"""
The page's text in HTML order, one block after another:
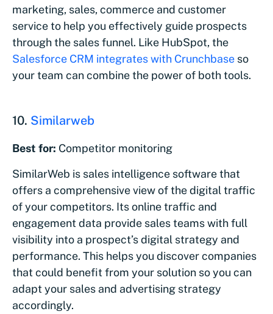
marketing, sales, commerce and customer
service to help you effectively guide prospects
through the sales funnel. Like HubSpot, the
Salesforce CRM integrates with Crunchbase so
your team can combine the power of both tools.
10. Similarweb
Best for: Competitor monitoring
SimilarWeb is sales intelligence software that
offers a comprehensive view of the digital traffic
of your competitors. Its online traffic and
engagement data provide sales teams with full
visibility into a prospect’s digital strategy and
performance. This helps you discover companies
that could benefit from your solution so you can
adapt your sales and advertising strategy
accordingly.
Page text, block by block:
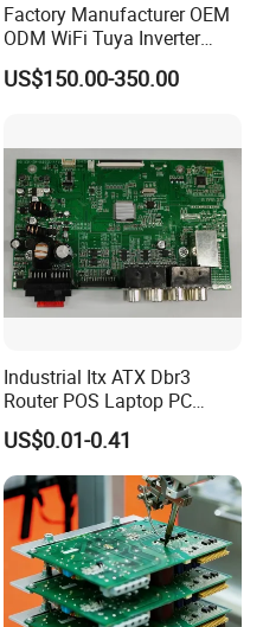
Factory Manufacturer OEM
ODM WiFi Tuya Inverter
Heating Heat Pump
Controller PCB Board PCBA
US$150.00-350.00
Industrial Itx ATX Dbr3
Router POS Laptop PC
Computer Firewall Fanless
Mobile Phone Motherboard
US$0.01-0.41
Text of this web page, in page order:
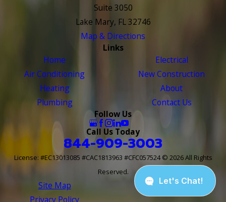
Suite 3050
Lake Mary, FL 32746
Map & Directions
Links
Home
Air Conditioning
Heating
Plumbing
Electrical
New Construction
About
Contact Us
Follow Us
Call Us Today
844-909-3003
License: #EC13013085 #CAC1813963 #CFC057524© 2026 All Rights
Reserved.
Site Map
Privacy Policy
Site Search
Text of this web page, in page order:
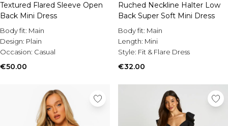
Textured Flared Sleeve Open
Back Mini Dress
Body fit: Main
Design: Plain
Occasion: Casual
€50.00
Ruched Neckline Halter Low
Back Super Soft Mini Dress
Body fit: Main
Length: Mini
Style: Fit & Flare Dress
€32.00
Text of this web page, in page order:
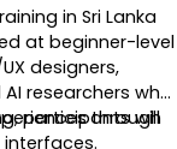
in Sri Lanka
at beginner-level
designers,
researchers who
through
participants will
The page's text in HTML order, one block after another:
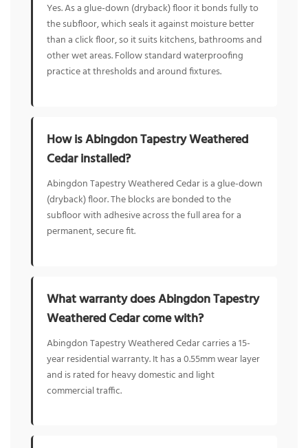
Yes. As a glue-down (dryback) floor it bonds fully to
the subfloor, which seals it against moisture better
than a click floor, so it suits kitchens, bathrooms and
other wet areas. Follow standard waterproofing
practice at thresholds and around fixtures.
How is Abingdon Tapestry Weathered
Cedar installed?
Abingdon Tapestry Weathered Cedar is a glue-down
(dryback) floor. The blocks are bonded to the
subfloor with adhesive across the full area for a
permanent, secure fit.
What warranty does Abingdon Tapestry
Weathered Cedar come with?
Abingdon Tapestry Weathered Cedar carries a 15-
year residential warranty. It has a 0.55mm wear layer
and is rated for heavy domestic and light
commercial traffic.
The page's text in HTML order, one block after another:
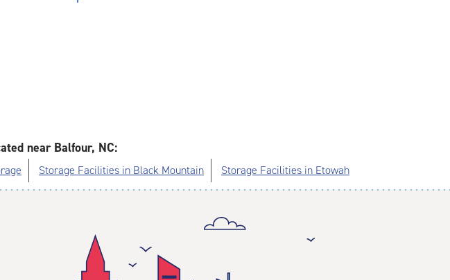
near Balfour, NC:
Storage Facilities in Black Mountain Storage Facilities in Etowah
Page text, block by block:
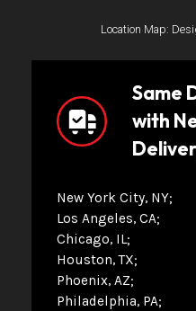
Location Map:
Same
with
New York City, NY
Los Angeles, CA
Chicago, IL
Houston, TX
Phoenix, AZ
Philadelphia, PA
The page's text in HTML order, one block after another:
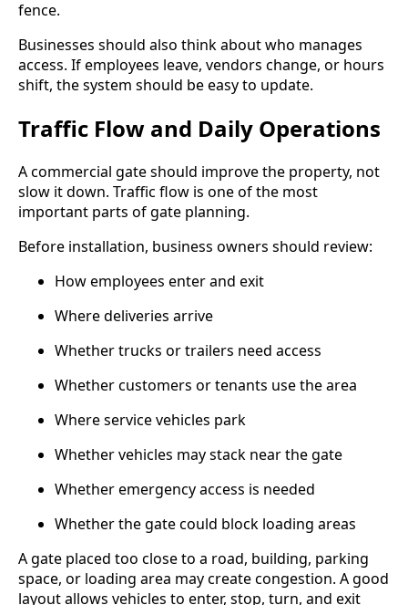
fence.
Businesses should also think about who manages
access. If employees leave, vendors change, or hours
shift, the system should be easy to update.
Traffic Flow and Daily Operations
A commercial gate should improve the property, not
slow it down. Traffic flow is one of the most
important parts of gate planning.
Before installation, business owners should review:
How employees enter and exit
Where deliveries arrive
Whether trucks or trailers need access
Whether customers or tenants use the area
Where service vehicles park
Whether vehicles may stack near the gate
Whether emergency access is needed
Whether the gate could block loading areas
A gate placed too close to a road, building, parking
space, or loading area may create congestion. A good
layout allows vehicles to enter, stop, turn, and exit
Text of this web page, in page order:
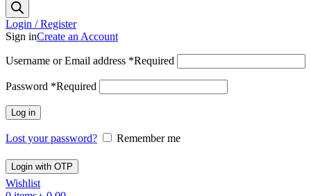
Login / Register
Sign inCreate an Account
Username or Email address *Required
Password *Required
Log in
Lost your password? Remember me
Login with OTP
Wishlist
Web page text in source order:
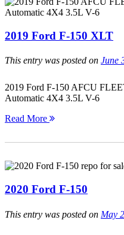
2019 Ford F-150 XLT
This entry was posted on June
2019 Ford F-150 AFCU
Automatic 4X4 3.5L V-6
Read More
2020 Ford F-150
This entry was posted on May
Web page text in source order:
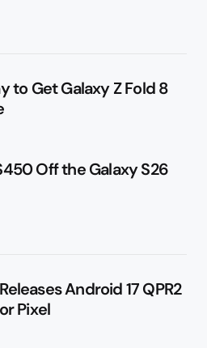
to Get Galaxy Z Fold 8
Off the Galaxy S26
Android 17 QPR2
Pixel
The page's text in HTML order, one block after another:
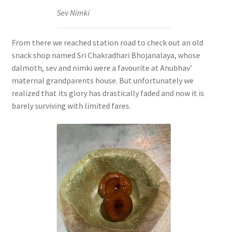
Sev Nimki
From there we reached station road to check out an old
snack shop named Sri Chakradhari Bhojanalaya, whose
dalmoth, sev and nimki were a favourite at Anubhav’
maternal grandparents house. But unfortunately we
realized that its glory has drastically faded and now it is
barely surviving with limited fares.
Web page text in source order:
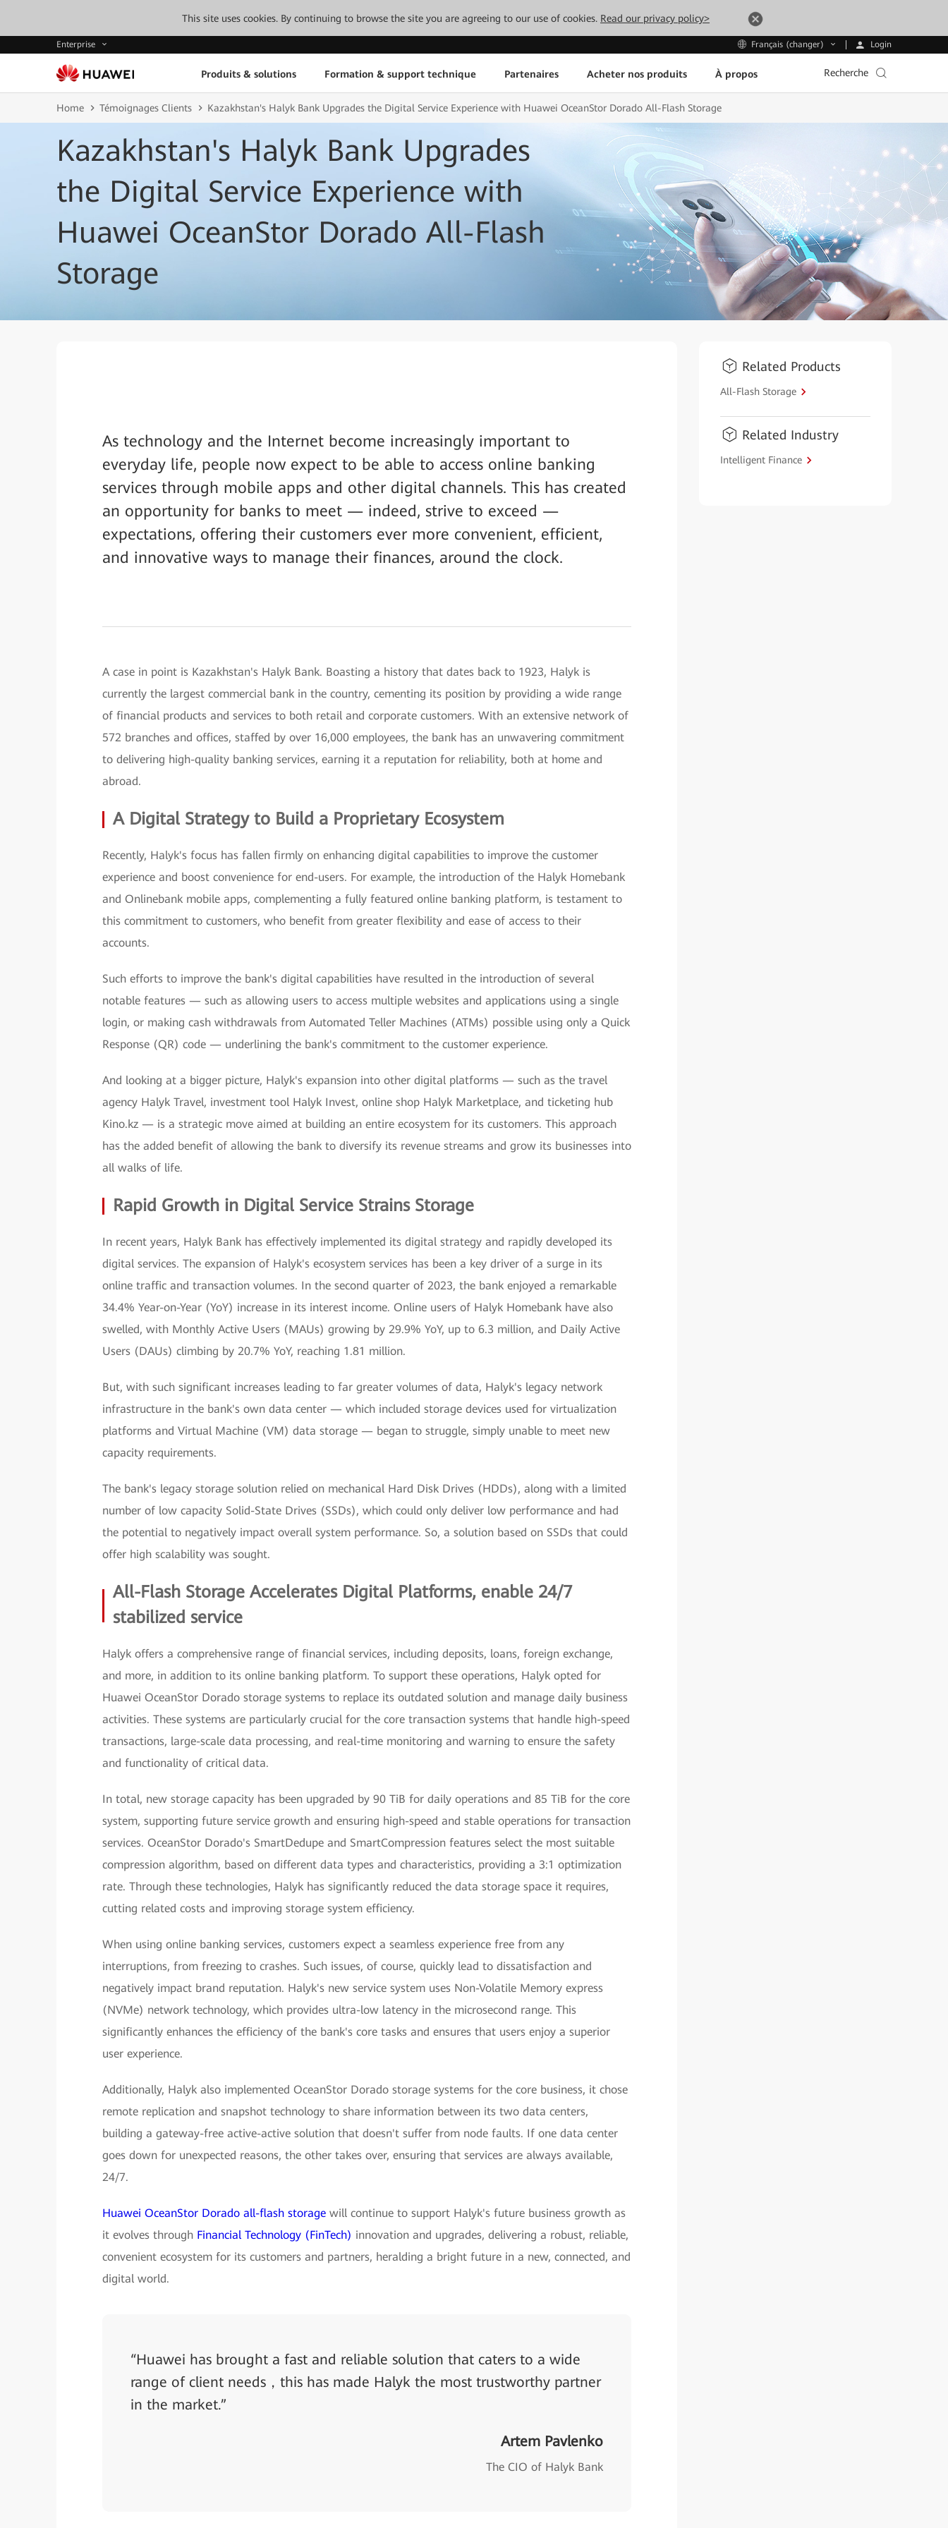
This site uses cookies. By continuing to browse the site you are agreeing to our use of cookies. Read our privacy policy>
Enterprise Français (changer) Login
Produits & solutions Formation & support technique Partenaires Acheter nos produits À propos Recherche
Home Témoignages Clients Kazakhstan's Halyk Bank Upgrades the Digital Service Experience with Huawei OceanStor Dorado All-Flash Storage
Kazakhstan's Halyk Bank Upgrades
the Digital Service Experience with
Huawei OceanStor Dorado All-Flash
Storage
As technology and the Internet become increasingly important to
everyday life, people now expect to be able to access online banking
services through mobile apps and other digital channels. This has created
an opportunity for banks to meet — indeed, strive to exceed —
expectations, offering their customers ever more convenient, efficient,
and innovative ways to manage their finances, around the clock.
A case in point is Kazakhstan's Halyk Bank. Boasting a history that dates back to 1923, Halyk is
currently the largest commercial bank in the country, cementing its position by providing a wide range
of financial products and services to both retail and corporate customers. With an extensive network of
572 branches and offices, staffed by over 16,000 employees, the bank has an unwavering commitment
to delivering high-quality banking services, earning it a reputation for reliability, both at home and
abroad.
A Digital Strategy to Build a Proprietary Ecosystem
Recently, Halyk's focus has fallen firmly on enhancing digital capabilities to improve the customer
experience and boost convenience for end-users. For example, the introduction of the Halyk Homebank
and Onlinebank mobile apps, complementing a fully featured online banking platform, is testament to
this commitment to customers, who benefit from greater flexibility and ease of access to their
accounts.
Such efforts to improve the bank's digital capabilities have resulted in the introduction of several
notable features — such as allowing users to access multiple websites and applications using a single
login, or making cash withdrawals from Automated Teller Machines (ATMs) possible using only a Quick
Response (QR) code — underlining the bank's commitment to the customer experience.
And looking at a bigger picture, Halyk's expansion into other digital platforms — such as the travel
agency Halyk Travel, investment tool Halyk Invest, online shop Halyk Marketplace, and ticketing hub
Kino.kz — is a strategic move aimed at building an entire ecosystem for its customers. This approach
has the added benefit of allowing the bank to diversify its revenue streams and grow its businesses into
all walks of life.
Rapid Growth in Digital Service Strains Storage
In recent years, Halyk Bank has effectively implemented its digital strategy and rapidly developed its
digital services. The expansion of Halyk's ecosystem services has been a key driver of a surge in its
online traffic and transaction volumes. In the second quarter of 2023, the bank enjoyed a remarkable
34.4% Year-on-Year (YoY) increase in its interest income. Online users of Halyk Homebank have also
swelled, with Monthly Active Users (MAUs) growing by 29.9% YoY, up to 6.3 million, and Daily Active
Users (DAUs) climbing by 20.7% YoY, reaching 1.81 million.
But, with such significant increases leading to far greater volumes of data, Halyk's legacy network
infrastructure in the bank's own data center — which included storage devices used for virtualization
platforms and Virtual Machine (VM) data storage — began to struggle, simply unable to meet new
capacity requirements.
The bank's legacy storage solution relied on mechanical Hard Disk Drives (HDDs), along with a limited
number of low capacity Solid-State Drives (SSDs), which could only deliver low performance and had
the potential to negatively impact overall system performance. So, a solution based on SSDs that could
offer high scalability was sought.
All-Flash Storage Accelerates Digital Platforms, enable 24/7
stabilized service
Halyk offers a comprehensive range of financial services, including deposits, loans, foreign exchange,
and more, in addition to its online banking platform. To support these operations, Halyk opted for
Huawei OceanStor Dorado storage systems to replace its outdated solution and manage daily business
activities. These systems are particularly crucial for the core transaction systems that handle high-speed
transactions, large-scale data processing, and real-time monitoring and warning to ensure the safety
and functionality of critical data.
In total, new storage capacity has been upgraded by 90 TiB for daily operations and 85 TiB for the core
system, supporting future service growth and ensuring high-speed and stable operations for transaction
services. OceanStor Dorado's SmartDedupe and SmartCompression features select the most suitable
compression algorithm, based on different data types and characteristics, providing a 3:1 optimization
rate. Through these technologies, Halyk has significantly reduced the data storage space it requires,
cutting related costs and improving storage system efficiency.
When using online banking services, customers expect a seamless experience free from any
interruptions, from freezing to crashes. Such issues, of course, quickly lead to dissatisfaction and
negatively impact brand reputation. Halyk's new service system uses Non-Volatile Memory express
(NVMe) network technology, which provides ultra-low latency in the microsecond range. This
significantly enhances the efficiency of the bank's core tasks and ensures that users enjoy a superior
user experience.
Additionally, Halyk also implemented OceanStor Dorado storage systems for the core business, it chose
remote replication and snapshot technology to share information between its two data centers,
building a gateway-free active-active solution that doesn't suffer from node faults. If one data center
goes down for unexpected reasons, the other takes over, ensuring that services are always available,
24/7.
Huawei OceanStor Dorado all-flash storage will continue to support Halyk's future business growth as
it evolves through Financial Technology (FinTech) innovation and upgrades, delivering a robust, reliable,
convenient ecosystem for its customers and partners, heralding a bright future in a new, connected, and
digital world.
“Huawei has brought a fast and reliable solution that caters to a wide
range of client needs，this has made Halyk the most trustworthy partner
in the market.”
Artem Pavlenko
The CIO of Halyk Bank
Related Products
All-Flash Storage
Related Industry
Intelligent Finance
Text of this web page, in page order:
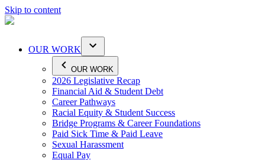
Skip to content
OUR WORK
OUR WORK
2026 Legislative Recap
Financial Aid & Student Debt
Career Pathways
Racial Equity & Student Success
Bridge Programs & Career Foundations
Paid Sick Time & Paid Leave
Sexual Harassment
Equal Pay
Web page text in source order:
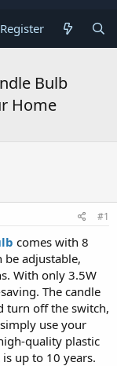
Register
Bulb
Home
#1
comes with 8
be adjustable,
With only 3.5W
The candle
turn off the switch,
use your
quality plastic
up to 10 years.
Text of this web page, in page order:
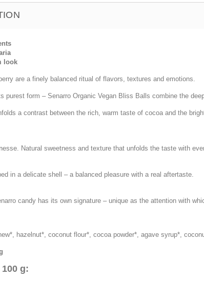
look
are a finely balanced ritual of flavors, textures and emotions.
purest form – Senarro Organic Vegan Bliss Balls combine the
a contrast between the rich, warm taste of cocoa and the
Natural sweetness and texture that unfolds the taste with
in a delicate shell – a balanced pleasure with a real aftertaste.
candy has its own signature – unique as the attention with
hazelnut*, coconut flour*, cocoa powder*, agave syrup*,
g:
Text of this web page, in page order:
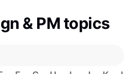
& PM topics
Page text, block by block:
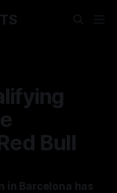
Bull
in Barcelona has
"""
• [Task brief]: Copy exactly the material above from the line with "Lost your password? Remember me" to the line with "Enterprise Français (changer) Login", ends included, and nothing else. Leave out any picture.

• [Exercise output]:
Lost your password? Remember me
Login with OTP
Wishlist
Web page text in source order:
2019 Ford F-150 XLT
This entry was posted on June
2019 Ford F-150 AFCU
Automatic 4X4 3.5L V-6
Read More
2020 Ford F-150
This entry was posted on May
Web page text in source order:
to Get Galaxy Z Fold 8
Off the Galaxy S26
Android 17 QPR2
Pixel
The page's text in HTML order, one block after another:
Sev Nimki
From there we reached station road to check out an old
snack shop named Sri Chakradhari Bhojanalaya, whose
dalmoth, sev and nimki were a favourite at Anubhav’
maternal grandparents house. But unfortunately we
realized that its glory has drastically faded and now it is
barely surviving with limited fares.
Web page text in source order:
This site uses cookies. By continuing to browse the site you are agreeing to our use of cookies. Read our privacy policy>
Enterprise Français (changer) Login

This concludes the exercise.